**Source data:**
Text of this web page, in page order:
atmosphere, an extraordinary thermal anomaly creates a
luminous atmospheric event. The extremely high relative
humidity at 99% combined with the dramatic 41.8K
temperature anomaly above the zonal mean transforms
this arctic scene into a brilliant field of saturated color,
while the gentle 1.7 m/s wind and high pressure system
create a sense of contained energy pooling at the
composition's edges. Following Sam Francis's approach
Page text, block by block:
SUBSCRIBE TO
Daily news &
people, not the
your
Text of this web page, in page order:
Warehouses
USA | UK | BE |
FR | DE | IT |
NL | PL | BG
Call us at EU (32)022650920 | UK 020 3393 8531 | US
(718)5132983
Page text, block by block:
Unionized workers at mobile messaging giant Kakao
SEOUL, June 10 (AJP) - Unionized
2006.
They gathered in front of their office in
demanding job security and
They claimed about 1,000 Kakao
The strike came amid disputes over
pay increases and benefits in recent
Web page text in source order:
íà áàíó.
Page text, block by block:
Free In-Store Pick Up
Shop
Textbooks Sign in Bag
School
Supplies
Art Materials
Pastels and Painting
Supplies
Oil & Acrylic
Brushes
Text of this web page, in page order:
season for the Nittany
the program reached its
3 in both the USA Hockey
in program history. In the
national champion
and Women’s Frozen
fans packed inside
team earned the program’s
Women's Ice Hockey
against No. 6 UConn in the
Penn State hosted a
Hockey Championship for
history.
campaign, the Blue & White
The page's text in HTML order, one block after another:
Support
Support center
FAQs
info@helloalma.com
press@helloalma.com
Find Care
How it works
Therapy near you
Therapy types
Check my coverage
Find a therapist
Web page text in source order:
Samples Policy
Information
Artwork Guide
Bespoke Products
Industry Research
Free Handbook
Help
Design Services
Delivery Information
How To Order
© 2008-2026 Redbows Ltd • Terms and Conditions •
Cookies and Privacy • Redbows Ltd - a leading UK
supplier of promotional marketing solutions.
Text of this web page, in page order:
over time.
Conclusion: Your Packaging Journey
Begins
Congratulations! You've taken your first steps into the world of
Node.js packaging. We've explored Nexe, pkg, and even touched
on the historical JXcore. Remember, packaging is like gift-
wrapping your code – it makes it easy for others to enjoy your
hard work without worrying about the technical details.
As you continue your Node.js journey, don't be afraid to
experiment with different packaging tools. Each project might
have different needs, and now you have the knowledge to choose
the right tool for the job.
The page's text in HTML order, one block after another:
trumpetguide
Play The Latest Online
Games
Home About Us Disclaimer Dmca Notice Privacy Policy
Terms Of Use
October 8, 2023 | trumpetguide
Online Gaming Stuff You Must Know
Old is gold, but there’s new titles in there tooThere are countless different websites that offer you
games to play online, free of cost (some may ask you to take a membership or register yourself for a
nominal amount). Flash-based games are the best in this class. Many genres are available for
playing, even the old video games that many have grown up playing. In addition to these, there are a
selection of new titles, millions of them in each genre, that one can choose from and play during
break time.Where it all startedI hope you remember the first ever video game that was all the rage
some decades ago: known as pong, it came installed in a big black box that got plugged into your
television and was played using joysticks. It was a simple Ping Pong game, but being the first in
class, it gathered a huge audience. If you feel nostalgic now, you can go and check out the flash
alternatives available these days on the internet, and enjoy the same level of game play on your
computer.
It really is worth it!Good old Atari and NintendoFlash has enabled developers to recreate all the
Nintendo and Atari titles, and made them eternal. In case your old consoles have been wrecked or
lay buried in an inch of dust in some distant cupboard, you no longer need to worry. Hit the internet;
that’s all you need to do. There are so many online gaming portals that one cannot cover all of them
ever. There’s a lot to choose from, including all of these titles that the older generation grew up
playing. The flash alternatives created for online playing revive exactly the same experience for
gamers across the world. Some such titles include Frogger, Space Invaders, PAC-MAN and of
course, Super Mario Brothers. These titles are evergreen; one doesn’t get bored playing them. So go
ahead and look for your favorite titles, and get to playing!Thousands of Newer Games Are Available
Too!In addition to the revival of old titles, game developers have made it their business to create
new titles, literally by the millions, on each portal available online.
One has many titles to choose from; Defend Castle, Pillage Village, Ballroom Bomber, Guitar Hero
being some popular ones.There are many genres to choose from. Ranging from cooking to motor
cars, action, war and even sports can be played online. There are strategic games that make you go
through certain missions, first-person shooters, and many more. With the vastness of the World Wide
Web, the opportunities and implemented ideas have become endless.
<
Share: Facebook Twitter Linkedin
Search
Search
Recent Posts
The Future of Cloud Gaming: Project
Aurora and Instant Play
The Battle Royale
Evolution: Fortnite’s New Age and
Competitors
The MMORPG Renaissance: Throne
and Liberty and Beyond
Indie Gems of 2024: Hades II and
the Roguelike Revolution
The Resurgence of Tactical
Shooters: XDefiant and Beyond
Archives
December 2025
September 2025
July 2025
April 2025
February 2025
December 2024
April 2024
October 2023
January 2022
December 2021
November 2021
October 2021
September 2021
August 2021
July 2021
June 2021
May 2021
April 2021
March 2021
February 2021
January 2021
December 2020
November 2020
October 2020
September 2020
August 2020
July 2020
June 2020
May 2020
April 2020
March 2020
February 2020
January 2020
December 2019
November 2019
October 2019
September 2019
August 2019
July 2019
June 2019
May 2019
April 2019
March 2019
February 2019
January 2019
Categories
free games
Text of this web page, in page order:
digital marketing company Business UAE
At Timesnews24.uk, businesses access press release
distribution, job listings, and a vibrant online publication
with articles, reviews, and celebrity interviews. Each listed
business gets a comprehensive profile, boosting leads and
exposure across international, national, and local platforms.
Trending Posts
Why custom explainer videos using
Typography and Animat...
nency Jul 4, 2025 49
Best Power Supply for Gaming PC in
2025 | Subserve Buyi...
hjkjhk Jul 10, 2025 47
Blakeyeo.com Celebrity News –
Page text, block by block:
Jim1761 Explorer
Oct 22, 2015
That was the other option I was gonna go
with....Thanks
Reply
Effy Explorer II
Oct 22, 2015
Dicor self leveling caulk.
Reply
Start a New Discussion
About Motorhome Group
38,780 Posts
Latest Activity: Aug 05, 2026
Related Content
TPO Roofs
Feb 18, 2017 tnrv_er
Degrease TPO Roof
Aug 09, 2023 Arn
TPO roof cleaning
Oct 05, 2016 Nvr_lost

**What the task requires:** The expected answer is a copy of each line above containing "internet".

**Response box:**
alternatives available these days on the internet, and enjoy the same level of game play on your
lay buried in an inch of dust in some distant cupboard, you no longer need to worry. Hit the internet;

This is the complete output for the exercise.